# [SOLVED] XP suddenly can't see workgroup resources



## tripap (Mar 6, 2008)

I have five computers all members of the same workgroup. Two of them are running XP Professional SP3. Today while I was getting ready to open a Network Place defined on one of them, the list of network places emptied and I was left with only "Local Network" and "The Internet" in the right pane of the Explorer window. I tried to view workgroup computers and received the error: "Workgroup is not accessible. You might not have permission to use this network resource.. The list of servers for this workgroup is not currently available." Other than the usual updates from MS, Adobe, and Apple, nothing has been changed on this computer for weeks, and it was working fine, with a sizeable list of network places defined that opened folders on other workgroup computers.

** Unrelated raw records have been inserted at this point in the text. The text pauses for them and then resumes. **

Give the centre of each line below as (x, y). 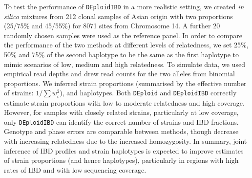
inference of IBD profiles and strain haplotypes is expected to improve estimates (124, 150)
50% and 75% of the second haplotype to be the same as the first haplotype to (121, 55)
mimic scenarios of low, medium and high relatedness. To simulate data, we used (125, 64)
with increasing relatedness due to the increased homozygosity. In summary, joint (126, 141)
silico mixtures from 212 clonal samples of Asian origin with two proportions (118, 16)
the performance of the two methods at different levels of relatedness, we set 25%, (126, 45)
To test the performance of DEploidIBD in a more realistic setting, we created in (124, 6)
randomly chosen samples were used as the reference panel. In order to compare (123, 35)
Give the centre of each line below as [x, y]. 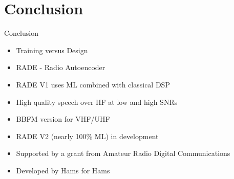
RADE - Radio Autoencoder [61, 67]
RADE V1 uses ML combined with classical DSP [93, 84]
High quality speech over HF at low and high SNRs [97, 102]
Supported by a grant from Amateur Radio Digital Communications [123, 153]
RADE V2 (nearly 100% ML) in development [87, 136]
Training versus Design [52, 50]
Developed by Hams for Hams [63, 170]
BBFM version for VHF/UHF [63, 119]
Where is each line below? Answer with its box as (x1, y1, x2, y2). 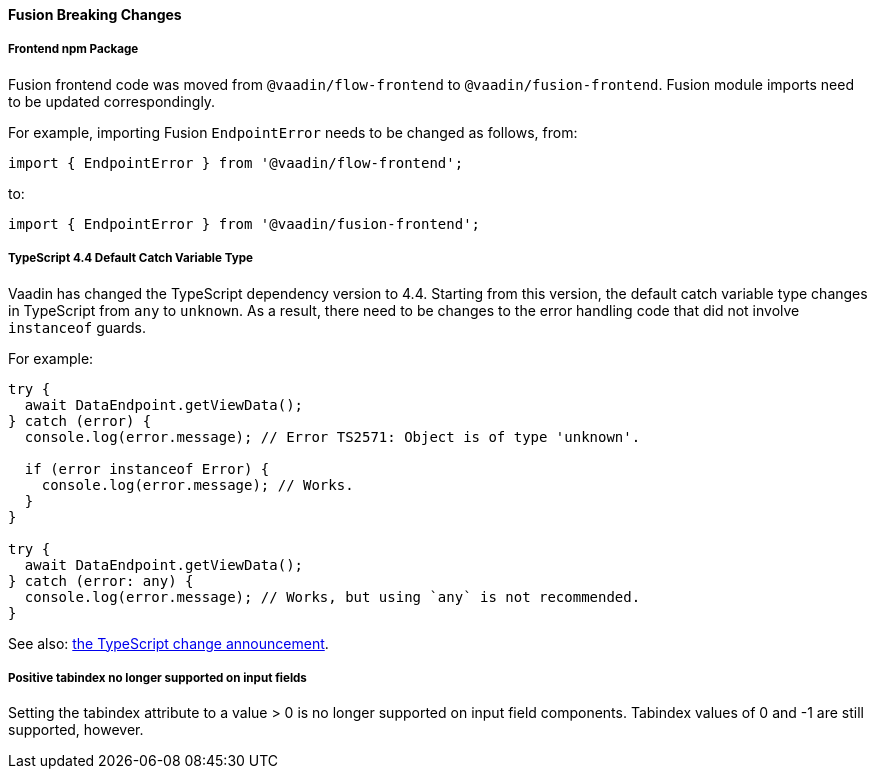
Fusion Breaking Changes (8, 6, 182, 23)
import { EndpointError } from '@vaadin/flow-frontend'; (8, 154, 464, 171)
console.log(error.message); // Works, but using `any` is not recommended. (24, 588, 641, 605)
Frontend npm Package (8, 42, 139, 57)
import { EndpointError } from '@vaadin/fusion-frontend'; (8, 215, 481, 232)
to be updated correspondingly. (8, 92, 216, 110)
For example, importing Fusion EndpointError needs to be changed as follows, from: (8, 123, 578, 141)
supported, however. (8, 721, 144, 739)
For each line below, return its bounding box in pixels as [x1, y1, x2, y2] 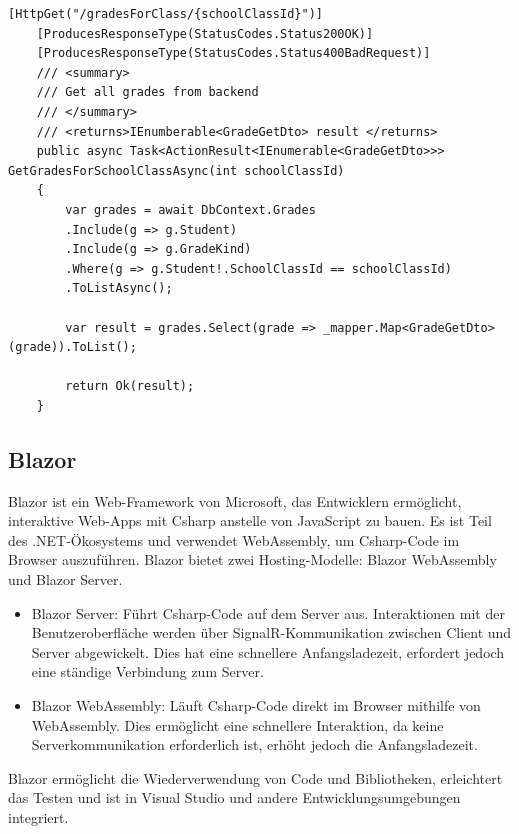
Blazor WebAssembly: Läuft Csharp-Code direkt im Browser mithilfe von [31, 695, 481, 716]
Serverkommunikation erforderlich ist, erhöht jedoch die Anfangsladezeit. [31, 734, 478, 755]
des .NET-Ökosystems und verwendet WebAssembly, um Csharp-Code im [8, 529, 460, 550]
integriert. [8, 806, 69, 827]
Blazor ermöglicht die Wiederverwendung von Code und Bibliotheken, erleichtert [8, 767, 503, 788]
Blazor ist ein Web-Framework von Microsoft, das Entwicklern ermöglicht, [8, 490, 462, 511]
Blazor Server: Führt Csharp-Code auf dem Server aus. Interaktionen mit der [31, 602, 505, 623]
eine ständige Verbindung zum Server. [31, 661, 264, 682]
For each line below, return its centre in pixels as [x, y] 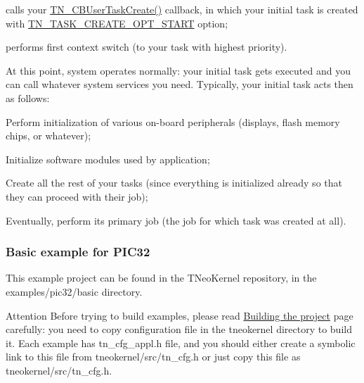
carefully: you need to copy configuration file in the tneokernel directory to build [179, 329]
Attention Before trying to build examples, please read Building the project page [180, 315]
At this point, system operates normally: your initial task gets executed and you [178, 70]
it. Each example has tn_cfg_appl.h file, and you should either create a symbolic [181, 343]
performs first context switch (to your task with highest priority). [147, 47]
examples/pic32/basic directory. [74, 291]
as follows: [28, 98]
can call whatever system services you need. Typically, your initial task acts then [180, 84]
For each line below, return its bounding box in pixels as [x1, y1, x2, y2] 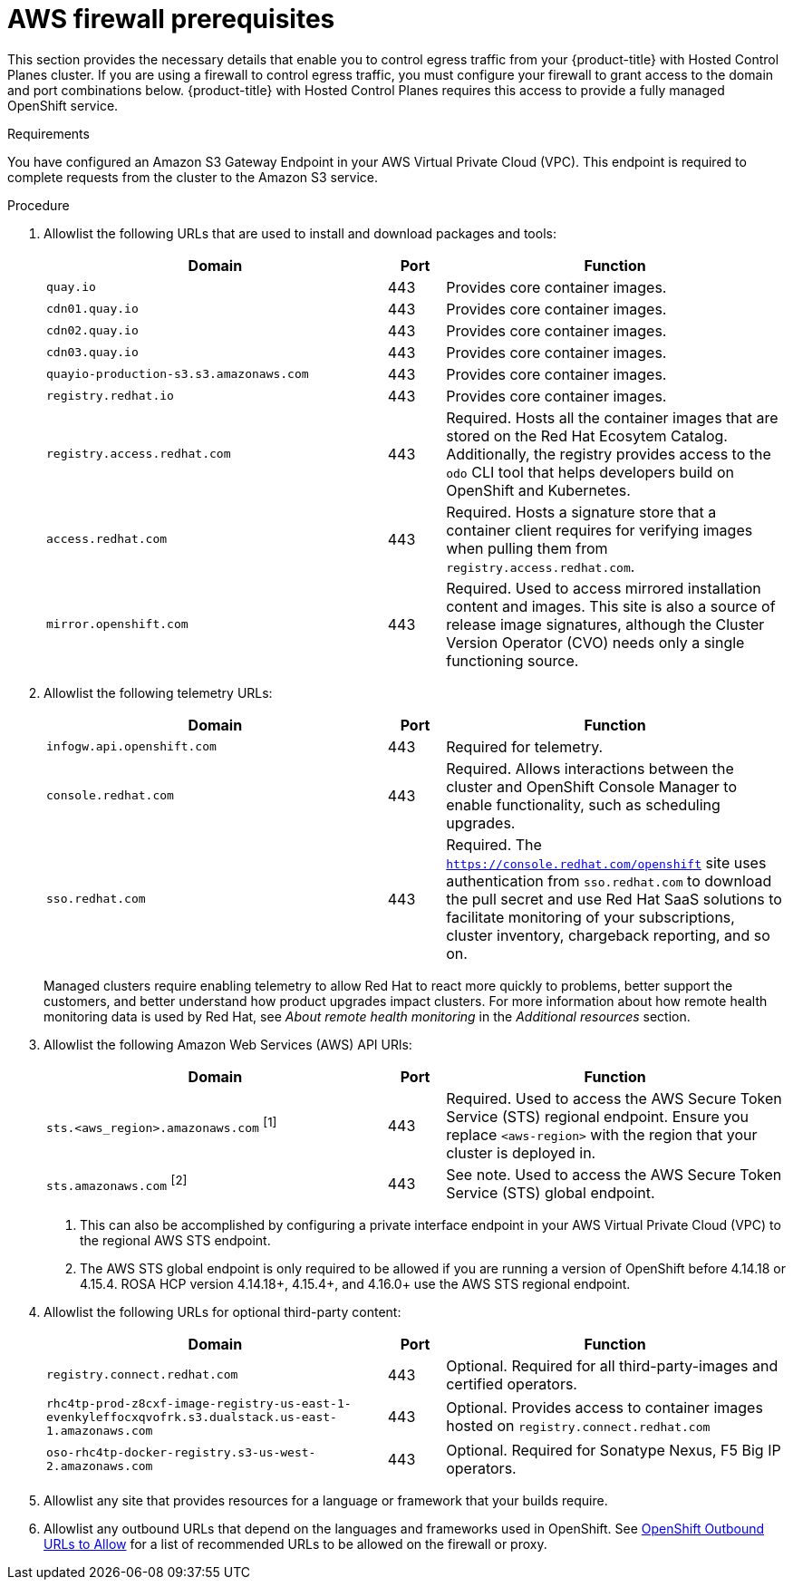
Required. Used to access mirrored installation [446, 578, 761, 597]
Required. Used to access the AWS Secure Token [446, 1089, 782, 1108]
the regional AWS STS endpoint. [80, 1232, 271, 1248]
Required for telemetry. [446, 737, 604, 756]
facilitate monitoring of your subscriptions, [446, 907, 735, 926]
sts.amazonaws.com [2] [46, 1173, 188, 1194]
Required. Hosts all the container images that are [446, 408, 778, 427]
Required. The [446, 835, 542, 854]
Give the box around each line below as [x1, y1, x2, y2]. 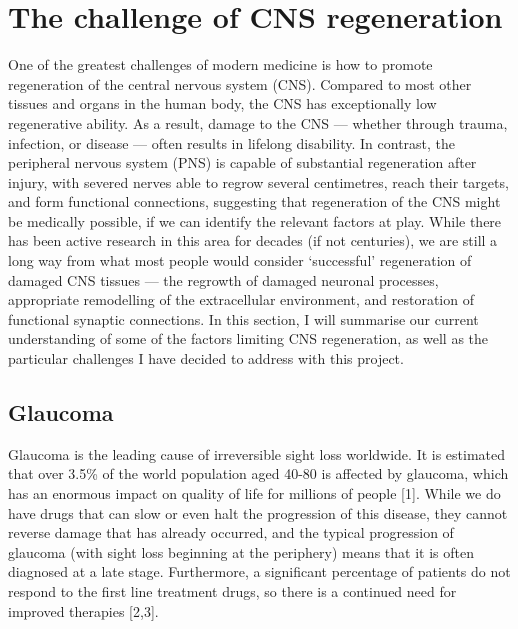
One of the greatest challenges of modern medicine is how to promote [8, 54, 433, 75]
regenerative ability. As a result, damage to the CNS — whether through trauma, [8, 112, 508, 133]
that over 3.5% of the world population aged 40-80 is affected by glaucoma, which [8, 463, 509, 484]
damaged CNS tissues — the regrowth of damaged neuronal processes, [8, 269, 439, 290]
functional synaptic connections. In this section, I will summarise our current [8, 308, 479, 329]
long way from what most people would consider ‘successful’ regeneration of [8, 250, 472, 271]
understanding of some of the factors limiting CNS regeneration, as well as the [8, 328, 489, 349]
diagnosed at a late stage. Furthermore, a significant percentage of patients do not [8, 561, 511, 582]
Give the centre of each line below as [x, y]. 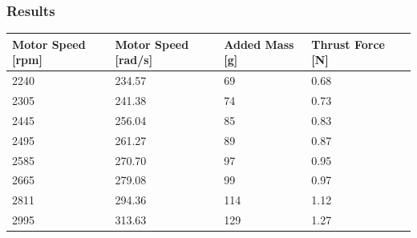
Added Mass [259, 44]
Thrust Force [348, 44]
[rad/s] [134, 60]
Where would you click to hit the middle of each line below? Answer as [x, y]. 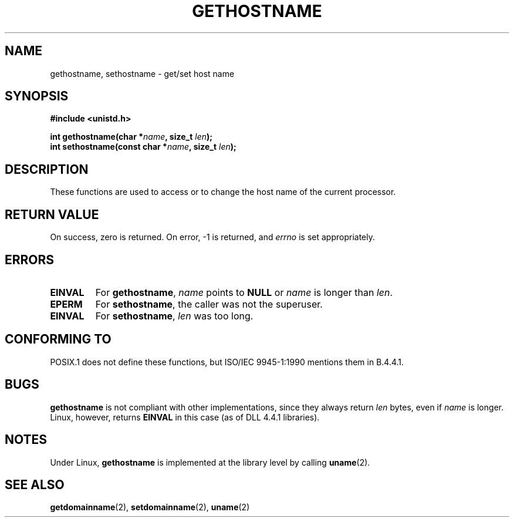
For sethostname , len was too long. [174, 316]
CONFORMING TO [58, 339]
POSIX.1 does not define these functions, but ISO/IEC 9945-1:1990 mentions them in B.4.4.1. [227, 362]
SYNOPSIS [37, 96]
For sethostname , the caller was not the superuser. [209, 304]
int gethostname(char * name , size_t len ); [131, 137]
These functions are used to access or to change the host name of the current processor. [223, 192]
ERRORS [30, 260]
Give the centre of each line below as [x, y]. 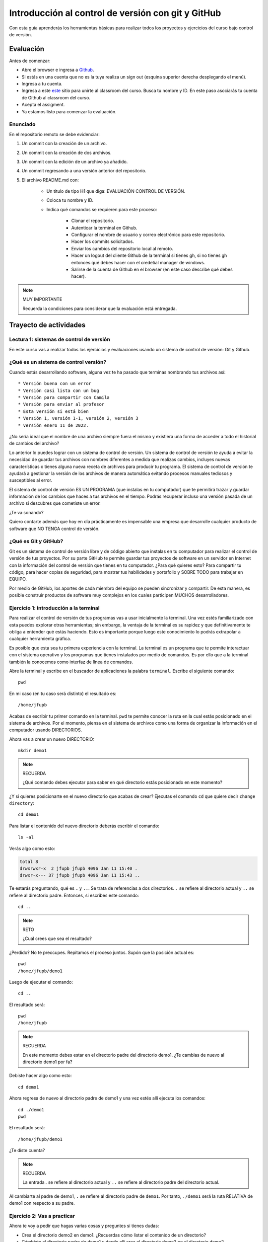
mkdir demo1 [33, 751]
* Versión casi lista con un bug [59, 390]
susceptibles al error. [31, 480]
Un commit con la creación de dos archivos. [67, 153]
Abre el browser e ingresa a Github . [58, 70]
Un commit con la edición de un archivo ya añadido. [75, 161]
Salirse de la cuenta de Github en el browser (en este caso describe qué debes [152, 269]
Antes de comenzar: [30, 61]
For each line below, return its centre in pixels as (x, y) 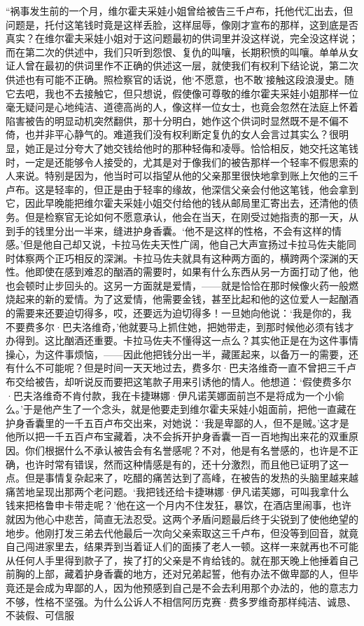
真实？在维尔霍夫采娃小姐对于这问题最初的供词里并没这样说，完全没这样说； (182, 38)
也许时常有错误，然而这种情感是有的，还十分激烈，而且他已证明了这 (182, 464)
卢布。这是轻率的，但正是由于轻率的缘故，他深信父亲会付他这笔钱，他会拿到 (182, 189)
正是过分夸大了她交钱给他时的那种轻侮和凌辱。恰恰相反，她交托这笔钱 (196, 148)
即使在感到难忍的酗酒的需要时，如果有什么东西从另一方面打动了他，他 (196, 272)
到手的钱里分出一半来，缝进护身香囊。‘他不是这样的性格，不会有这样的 (169, 230)
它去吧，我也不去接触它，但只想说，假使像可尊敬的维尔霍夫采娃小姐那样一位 (182, 93)
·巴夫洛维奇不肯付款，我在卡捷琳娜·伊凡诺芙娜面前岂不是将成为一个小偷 (175, 395)
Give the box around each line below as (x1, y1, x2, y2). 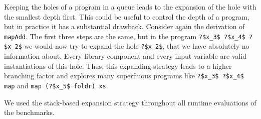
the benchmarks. (4, 107, 55, 117)
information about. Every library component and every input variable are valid (4, 51, 246, 61)
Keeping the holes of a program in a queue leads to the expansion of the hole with (4, 2, 256, 12)
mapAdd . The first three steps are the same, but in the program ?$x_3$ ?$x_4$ (4, 31, 245, 41)
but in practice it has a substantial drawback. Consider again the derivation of (4, 21, 245, 32)
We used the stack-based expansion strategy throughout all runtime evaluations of (4, 97, 256, 107)
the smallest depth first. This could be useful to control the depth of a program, (4, 11, 249, 22)
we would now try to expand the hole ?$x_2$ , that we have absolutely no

I'm running Win7, XP Professional, and Vista Ultimate on three other machines, all of which can see and connect to the shares on the computer with the problem, but the computer with the problem can't see anything. I can use nbtstat on the problem machine and see the other computers, but Explorer doesn't see them. I just tried seaching for one of the other computers from the problem machine using Search Companion, and it found the computer and could access its shares. So why can't Network Places do the same thing? Any ideas appreciated.


----------



## tripap (Mar 6, 2008)

*Re: XP suddenly can't see workgroup resources*

Problem is eliminated, but I don't know exactly how. After trying to restore to a number of different restore points over the last week, just in case the problem was due to some update, I did power cycle reset on my router (WRT160N) that power my network, and when the router came back up, the problem was gone. I'm marking the problem a solved, but I wish I knew how the router could get fouled up so as to prevent one computer from seeing the rest of the computers.


----------



## webdeveloper (Jan 5, 2012)

Thank you so much for posting this! Same problem years later with XP, tried many things including resetting the Node Type via Regedit, but nothing worked. Then, I cycled the router and it's fixed. Thank you!


----------